También son curiosas las recientes declaraciones de los modistos Victorio y Lucchino, diseñadores que han creado una marca de alta costura y que cierran su macrotienda en la Plaza Nueva de Sevilla, al lado del Ayuntamiento, porque “Sevilla es una plaza nefasta” para las tiendas de lujo. Al parecer, la crisis del ladrillo les ha afectado y mantener una tienda así “cuesta una fortuna”, por lo que se dedicarán a las franquicias. Pero hay que quejarse: lo hacen de la Junta de Andalucía porque nunca les dio una subvención ni los invitó a “presentar sus colecciones ni en Chipiona”. Y de una ciudad tan ingrata, que no les concede la Medalla de Sevilla, la cual, según ellos, posee todo el mundo, al parecer con menos méritos que ellos.
Pero, más allá de las figuras mediáticas que han de gemir como plañideras, en el entorno cercano tampoco son los directamente pisoteados por la situación los que más se quejan, probablemente por una cuestión de dignidad que les lleva a sortear su (mala) suerte en silencio. Antes al contrario, compañeros y conocidos que disfrutan de estabilidad laboral son los que se lamentan de noticias que suponen un cierto deterioro de sus rentas, les impide cambiar de coche con la frecuencia deseada o no pueden programar unas vacaciones tan extensas e intensas como solían. Igual que las lágrimas de cocodrilo, sus lamentaciones resultan tan falsas, por inconsistentes, como hipócritas ante todo aquello que presuma perjuicios a su nivel de vida y costumbres.

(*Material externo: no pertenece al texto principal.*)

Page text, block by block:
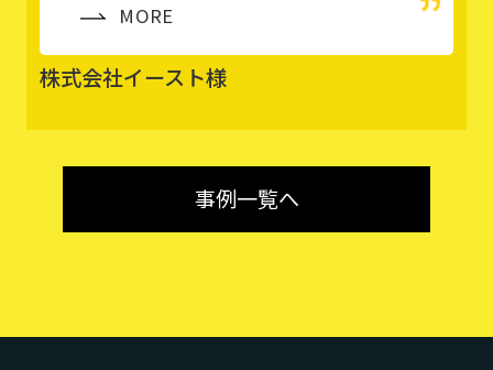
MORE
株式会社イースト様
事例一覧へ
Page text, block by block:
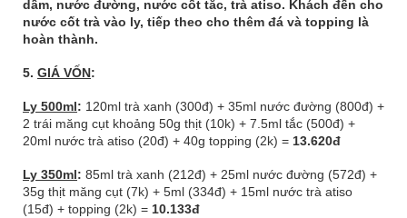
dầm, nước đường, nước cốt tắc, trà atiso. Khách đến cho
nước cốt trà vào ly, tiếp theo cho thêm đá và topping là
hoàn thành.
5. GIÁ VỐN:
Ly 500ml: 120ml trà xanh (300đ) + 35ml nước đường (800đ) +
2 trái măng cụt khoảng 50g thịt (10k) + 7.5ml tắc (500đ) +
20ml nước trà atiso (20đ) + 40g topping (2k) = 13.620đ
Ly 350ml: 85ml trà xanh (212đ) + 25ml nước đường (572đ) +
35g thịt măng cụt (7k) + 5ml (334đ) + 15ml nước trà atiso
(15đ) + topping (2k) = 10.133đ
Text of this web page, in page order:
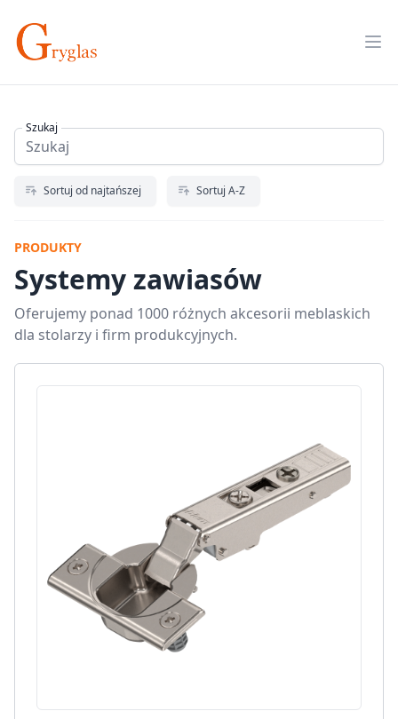
content
Szukaj
Sortuj od najtańszej Sortuj A-Z
PRODUKTY
Systemy zawiasów
Oferujemy ponad 1000 różnych akcesorii meblaskich
dla stolarzy i firm produkcyjnych.
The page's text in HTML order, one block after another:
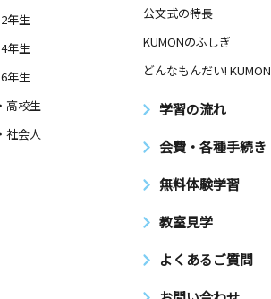
塚田南小前教室
金 土
船橋市北本町２丁目４４－１５ ＮＡビル
海神小前教室
年生
年生
年生
高校生
社会人
公文式の特長
KUMONのふしぎ
どんなもんだい! KUMON
学習の流れ
会費・各種手続き
無料体験学習
教室見学
よくあるご質問
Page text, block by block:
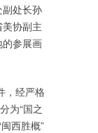
处长孙
协副主
参展画
，经严格
为“国之
西胜概”

La evolución futura, en su percepción, se presenta aún más desoladora que la Somalia de las hambrunas o la de los países de donde huyen los inmigrantes de las pateras que abusan, a su entender, de nuestros recursos de auxilio social.
Estos lamentos de cocodrilo brotan, espoleados al mínimo indicio, en veladores abarrotados por los que se consideran damnificados de la crisis que, entre cervezas, realizan un análisis sumario de la marcha hacia el despeñadero del país, en las gasolineras a las que acudimos para amortizar el coche que no vamos a dejar sin mover, en las peluquerías de señoras que se tiñen y se dan mechas mientras se compadecen de la situación o en cualquier lugar donde se concentre un grupo de personas de asueto, no buscando trabajo.
Hay cuatro millones de personas sin trabajo en España y la economía no es lo boyante que debiera, pero no son los parados los que elevan su voz, sino los temerosos de perder su actual prosperidad y los interesados en dibujar un panorama aún más dantesco de lo que es, para los que ninguna medida será acertada si no beneficia inmediatamente su confort y posición. Estoy harto de escuchar el lamento de cocodrilo de todos los que, si de verdad sufrieran la calamidad del paro y la incertidumbre laboral y vital, la intensidad de sus gritos sería estruendosa.
Pero lo que me parece mucho más grave es la insolidaridad que ponen de manifiesto una gran parte de estos lastimeros al alinearse a favor de políticas neoliberales que estiman cualquier inversión social como un gasto que hará encarecer la deuda soberana y la desconfianza del mercado. Expresan con su miedo el egoísmo de los afortunados, a quienes todo socorro estatal les parece un despilfarro, hasta que necesitan ayuda. Entonces, cualquier apoyo es poco. Como los bancos.